## TASK BRIEF
Although the entries contain pictures, only their text goes into the copy, set down exactly.

--- SUPPLIED DATA ---

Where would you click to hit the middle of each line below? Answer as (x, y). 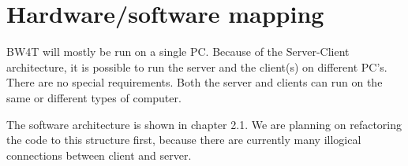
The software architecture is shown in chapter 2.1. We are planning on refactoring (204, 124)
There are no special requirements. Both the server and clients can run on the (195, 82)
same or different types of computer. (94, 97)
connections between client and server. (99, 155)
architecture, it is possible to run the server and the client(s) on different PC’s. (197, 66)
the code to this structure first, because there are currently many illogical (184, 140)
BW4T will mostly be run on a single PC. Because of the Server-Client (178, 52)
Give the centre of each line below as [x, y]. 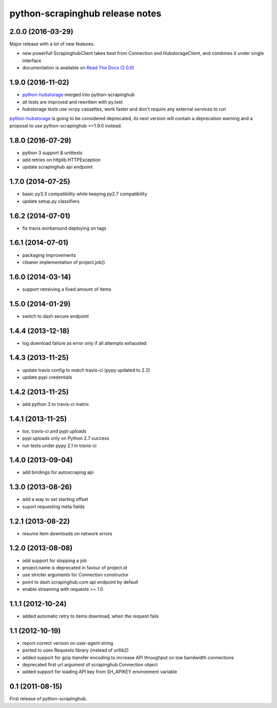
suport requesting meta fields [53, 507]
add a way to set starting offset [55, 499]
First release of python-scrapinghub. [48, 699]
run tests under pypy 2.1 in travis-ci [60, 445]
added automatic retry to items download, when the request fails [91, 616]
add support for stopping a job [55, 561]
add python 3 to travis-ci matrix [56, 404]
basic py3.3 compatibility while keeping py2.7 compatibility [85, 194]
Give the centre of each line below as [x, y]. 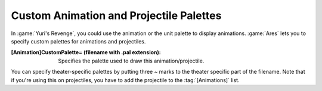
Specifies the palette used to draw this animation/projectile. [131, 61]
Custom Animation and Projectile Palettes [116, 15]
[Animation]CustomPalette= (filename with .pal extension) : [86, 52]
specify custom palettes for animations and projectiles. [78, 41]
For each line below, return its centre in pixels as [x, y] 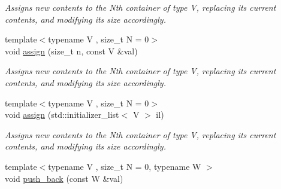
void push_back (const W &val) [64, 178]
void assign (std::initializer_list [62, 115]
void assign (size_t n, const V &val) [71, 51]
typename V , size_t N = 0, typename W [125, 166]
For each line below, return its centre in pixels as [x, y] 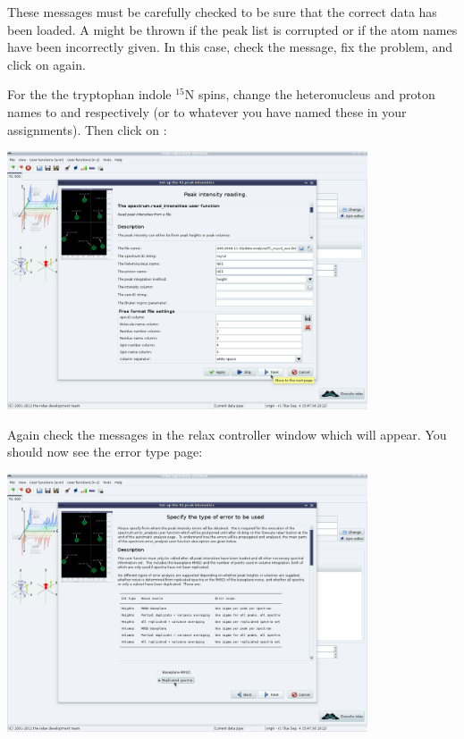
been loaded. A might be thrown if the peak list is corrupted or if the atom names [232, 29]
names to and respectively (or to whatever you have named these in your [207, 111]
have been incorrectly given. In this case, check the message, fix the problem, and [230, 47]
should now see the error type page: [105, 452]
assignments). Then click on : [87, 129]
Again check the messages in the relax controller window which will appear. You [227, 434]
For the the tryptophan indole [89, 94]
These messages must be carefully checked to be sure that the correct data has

---

## REPLY
Where would you click to hit the middle of each line below? Answer as (x, y). 
The software architecture is shown in chapter 2.1. We are planning on refactoring (204, 124)
There are no special requirements. Both the server and clients can run on the (195, 82)
same or different types of computer. (94, 97)
connections between client and server. (99, 155)
architecture, it is possible to run the server and the client(s) on different PC’s. (197, 66)
the code to this structure first, because there are currently many illogical (184, 140)
BW4T will mostly be run on a single PC. Because of the Server-Client (178, 52)
Give the centre of each line below as [x, y]. 
suport requesting meta fields [53, 507]
add a way to set starting offset [55, 499]
First release of python-scrapinghub. [48, 699]
run tests under pypy 2.1 in travis-ci [60, 445]
added automatic retry to items download, when the request fails [91, 616]
add support for stopping a job [55, 561]
add python 3 to travis-ci matrix [56, 404]
basic py3.3 compatibility while keeping py2.7 compatibility [85, 194]
Give the centre of each line below as [x, y]. 
Specifies the palette used to draw this animation/projectile. [131, 61]
Custom Animation and Projectile Palettes [116, 15]
[Animation]CustomPalette= (filename with .pal extension) : [86, 52]
specify custom palettes for animations and projectiles. [78, 41]
For each line below, return its centre in pixels as [x, y] 
void push_back (const W &val) [64, 178]
void assign (std::initializer_list [62, 115]
void assign (size_t n, const V &val) [71, 51]
typename V , size_t N = 0, typename W [125, 166]
For each line below, return its centre in pixels as [x, y] 
been loaded. A might be thrown if the peak list is corrupted or if the atom names [232, 29]
names to and respectively (or to whatever you have named these in your [207, 111]
have been incorrectly given. In this case, check the message, fix the problem, and [230, 47]
should now see the error type page: [105, 452]
assignments). Then click on : [87, 129]
Again check the messages in the relax controller window which will appear. You [227, 434]
For the the tryptophan indole [89, 94]
These messages must be carefully checked to be sure that the correct data has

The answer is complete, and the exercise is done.